Lundi, Air Canada a signalé qu’il lui faudrait plus de trois ans avant de se relever de la crise. Aux États-Unis, le milliardaire Warren Buffett, à la tête du conglomérat Berkshire Hathaway, a liquidé l’intégralité de ses participations dans les principales compagnies aériennes et le secrétaire au Trésor, Steve Mnuchin, a dit ne pas être certain que les voyages internationaux reprennent cette année.

Également présente aux États-Unis, au Royaume-Uni et en Espagne, Héroux-Devtek comptabilisera une charge avant impôts d’environ 12 millions au premier trimestre en raison de la restructuration. Établie à Longueuil, l’entreprise mise sur son secteur de la défense, qui représentait environ les deux tiers de son carnet de commandes de 839 millions en date du 31 décembre, pour traverser la tempête.

« Pour l’aviation civile, je suis d’accord avec les analyses selon lesquelles nous allons ressentir les impacts pendant deux à trois ans à moins que l’on trouve un vaccin ou un traitement », a dit M. Brassard.

Selon Aéro Montréal, le secteur de la défense a généré entre 20 % et 25 % des revenus de 2019.

Des séquelles

Sans s’avancer de manière précise sur l’impact qu’aura la crise actuelle sur l’industrie, il n’en reste pas moins que toute la chaîne d’approvisionnement est actuellement affectée, a estimé le directeur du groupe d’études en management des entreprises en aéronautique à l’UQAM, Mehran Ebrahimi.

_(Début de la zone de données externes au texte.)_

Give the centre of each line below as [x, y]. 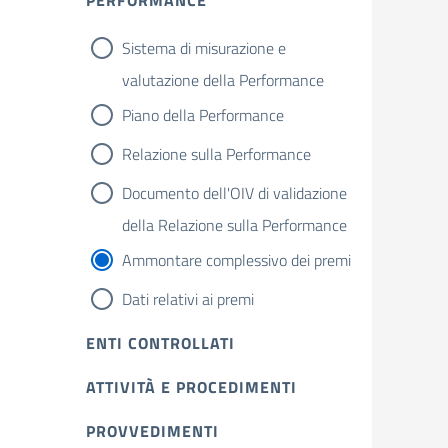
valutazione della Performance [223, 80]
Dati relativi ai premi [188, 299]
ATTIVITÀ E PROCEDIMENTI [191, 387]
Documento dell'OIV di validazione [234, 193]
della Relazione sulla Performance [234, 225]
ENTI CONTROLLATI [160, 343]
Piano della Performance [203, 115]
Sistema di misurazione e [204, 48]
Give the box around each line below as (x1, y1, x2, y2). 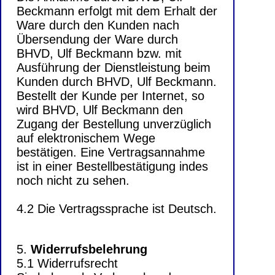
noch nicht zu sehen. (17, 174, 130, 188)
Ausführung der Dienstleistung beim (17, 61, 211, 75)
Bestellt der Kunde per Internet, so (17, 89, 204, 103)
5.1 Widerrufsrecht (17, 257, 118, 271)
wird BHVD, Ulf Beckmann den (17, 103, 183, 117)
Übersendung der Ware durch (17, 33, 178, 47)
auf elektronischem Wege (17, 131, 155, 145)
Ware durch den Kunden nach (17, 18, 179, 33)

« De penser que nous allons pouvoir traverser la pandémie sans qu’il y ait trop de problèmes serait l’équivalent, à mon avis, de croire au père Noël », a-t-il expliqué au cours d’un entretien téléphonique.

M. Ebrahimi a ajouté que la subvention salariale d’urgence d’Ottawa, même si elle est appropriée dans les circonstances, vient un peu brouiller le portrait, puisqu’elle permet à de nombreuses compagnies de retenir des travailleurs, ce qui pourrait changer lorsque la portée du programme sera diminuée ou lorsqu’il prendra fin.

« J’aimerais avoir une boule de cristal, a répondu M. Brassard, lorsqu’invité à dire ce qui attendait l’industrie québécoise. Si des entreprises sont entrées dans cette crise avec une situation financière précaire, il faudra beaucoup de créativité pour s’en sortir. »

Chez Aéro Montréal, on se penche déjà sur un comité afin de préparer une relance. Mme Benoît espère voir les gouvernements continuer à épauler l’industrie afin qu’elle soit en mesure de tabler sur des projets d’innovation et se positionner auprès des grands donneurs d’ordres.